The issue regarding HtmlParser not being able to retrieve all hyperlinks from a webpage.

by kpkmd54461 on 2012-03-04 17:55:12

### Translation:

I used HtmlParser to retrieve all hyperlinks from the main page of NetEase Blogs (http://blog.163.com/), but encountered a `java.net.ProtocolException`. The following is my code:

```java

public void testGetLinks() throws IOException, ParserException {

URL url = new URL("http://blog.163.com/");

URLConnection conn = url.openConnection();

Parser parser = new Parser(conn);

parser.setEncoding("gb2312");

NodeList list = parser.parse(new TagNameFilter("a"));

System.out.println(list.size());

}

```

The total number of hyperlinks obtained was 211, which is clearly much smaller than the actual value. Later, I saved the source code of http://blog.163.com/ and used UltraEdit to search and count the number of links in the source code, finding that there were actually 897 links. This discrepancy indicates that HtmlParser did not capture all the links!
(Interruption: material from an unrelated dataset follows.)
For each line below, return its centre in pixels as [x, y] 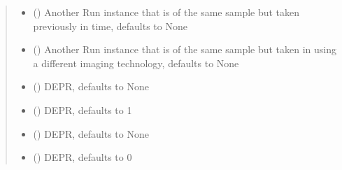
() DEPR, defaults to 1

Could you please help me understand where the problem lies?

...

------ **Solution Reference** --------------------------------------------------------

For reference: How to extract link content and corresponding links from the following string using regular expressions? Thank you.

Link: [http://www.myexception.cn/c-sharp/78793.html](http://www.myexception.cn/c-sharp/78793.html)

Related topic articles:

- Why can't my Android program run, and how should I handle it?

- Questions related to Java time programming

- How to output a segment of text to the current cursor in Java

---

### Explanation of the Problem:

The issue arises because the `HtmlParser` library may not fully parse dynamic or JavaScript-rendered content. Modern websites often use JavaScript to dynamically load content, and such content may not be visible in the raw HTML retrieved by `URLConnection`. Additionally, encoding issues or incomplete parsing logic in the library could also contribute to missing links.

To address this issue, consider the following solutions:

1. **Use a Headless Browser**: Tools like Selenium or Jsoup can render JavaScript and provide a more complete DOM for parsing.

2. **Check Encoding**: Ensure the correct character encoding (`gb2312` in this case) is applied during parsing.

3. **Regular Expressions**: As suggested, use regular expressions to extract links directly from the raw HTML source.

4. **Debugging**: Verify if the raw HTML retrieved by `URLConnection` contains all the expected links.

If you need further clarification or assistance with implementing these solutions, feel free to ask!